WHAT YOU WILL DO — Please restate, word for word, the lines below that begin at the one with "Output [7, 171, 48, 186]" and end at the one with "Copy the unity". Leave out all other lines.
** EXERCISE DATA follows **
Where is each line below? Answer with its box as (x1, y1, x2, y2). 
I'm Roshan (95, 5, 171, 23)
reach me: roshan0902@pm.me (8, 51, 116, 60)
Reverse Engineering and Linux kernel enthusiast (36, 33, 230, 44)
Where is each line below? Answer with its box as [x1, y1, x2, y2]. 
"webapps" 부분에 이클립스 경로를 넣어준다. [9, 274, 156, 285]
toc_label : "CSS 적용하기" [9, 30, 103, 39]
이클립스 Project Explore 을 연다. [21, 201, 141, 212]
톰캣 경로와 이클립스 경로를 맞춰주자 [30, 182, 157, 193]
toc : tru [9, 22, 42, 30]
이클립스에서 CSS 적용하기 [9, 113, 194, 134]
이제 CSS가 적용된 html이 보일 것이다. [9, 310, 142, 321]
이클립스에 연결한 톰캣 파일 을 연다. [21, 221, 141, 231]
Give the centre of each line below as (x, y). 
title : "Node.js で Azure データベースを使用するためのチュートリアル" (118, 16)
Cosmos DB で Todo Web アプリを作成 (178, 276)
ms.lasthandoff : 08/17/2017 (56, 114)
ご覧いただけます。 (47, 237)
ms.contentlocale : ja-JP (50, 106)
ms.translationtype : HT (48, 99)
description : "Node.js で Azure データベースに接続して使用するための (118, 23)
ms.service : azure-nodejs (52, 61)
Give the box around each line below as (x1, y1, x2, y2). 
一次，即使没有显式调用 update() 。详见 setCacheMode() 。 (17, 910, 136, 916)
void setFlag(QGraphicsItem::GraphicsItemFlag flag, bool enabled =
** End of EXERCISE DATA **
** EXERCISE DATA follows **
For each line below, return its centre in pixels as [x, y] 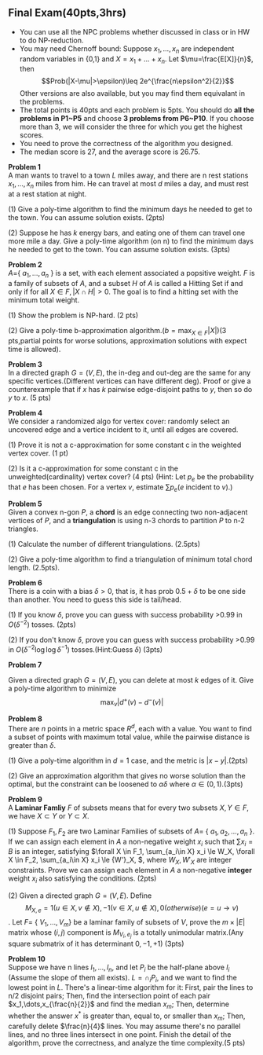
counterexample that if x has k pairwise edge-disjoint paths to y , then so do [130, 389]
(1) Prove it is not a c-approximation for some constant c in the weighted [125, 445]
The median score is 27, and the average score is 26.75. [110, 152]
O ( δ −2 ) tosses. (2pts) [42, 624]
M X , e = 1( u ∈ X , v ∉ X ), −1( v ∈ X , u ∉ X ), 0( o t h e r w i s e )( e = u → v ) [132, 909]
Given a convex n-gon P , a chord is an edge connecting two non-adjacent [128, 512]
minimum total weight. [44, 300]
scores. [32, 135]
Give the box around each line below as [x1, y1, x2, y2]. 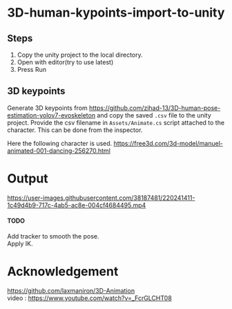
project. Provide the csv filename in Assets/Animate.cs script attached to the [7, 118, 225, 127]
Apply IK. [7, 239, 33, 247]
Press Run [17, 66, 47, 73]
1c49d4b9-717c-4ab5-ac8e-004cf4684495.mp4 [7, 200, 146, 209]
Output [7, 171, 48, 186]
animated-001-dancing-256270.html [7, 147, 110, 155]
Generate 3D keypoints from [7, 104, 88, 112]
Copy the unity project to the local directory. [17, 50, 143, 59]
** End of EXERCISE DATA **
** EXERCISE DATA follows **
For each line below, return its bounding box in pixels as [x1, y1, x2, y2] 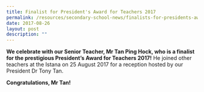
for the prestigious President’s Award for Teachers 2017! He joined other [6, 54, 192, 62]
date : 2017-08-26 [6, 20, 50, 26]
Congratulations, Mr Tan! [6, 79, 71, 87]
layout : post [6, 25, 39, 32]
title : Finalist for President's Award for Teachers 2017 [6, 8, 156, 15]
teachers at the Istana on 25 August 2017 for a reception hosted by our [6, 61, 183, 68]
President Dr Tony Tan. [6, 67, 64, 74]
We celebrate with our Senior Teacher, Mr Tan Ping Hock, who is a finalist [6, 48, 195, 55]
** End of EXERCISE DATA **
TASK SOLUTION —
Output [7, 171, 48, 186]
animated-001-dancing-256270.html [7, 147, 110, 155]
Generate 3D keypoints from [7, 104, 88, 112]
Copy the unity project to the local directory. [17, 50, 143, 59]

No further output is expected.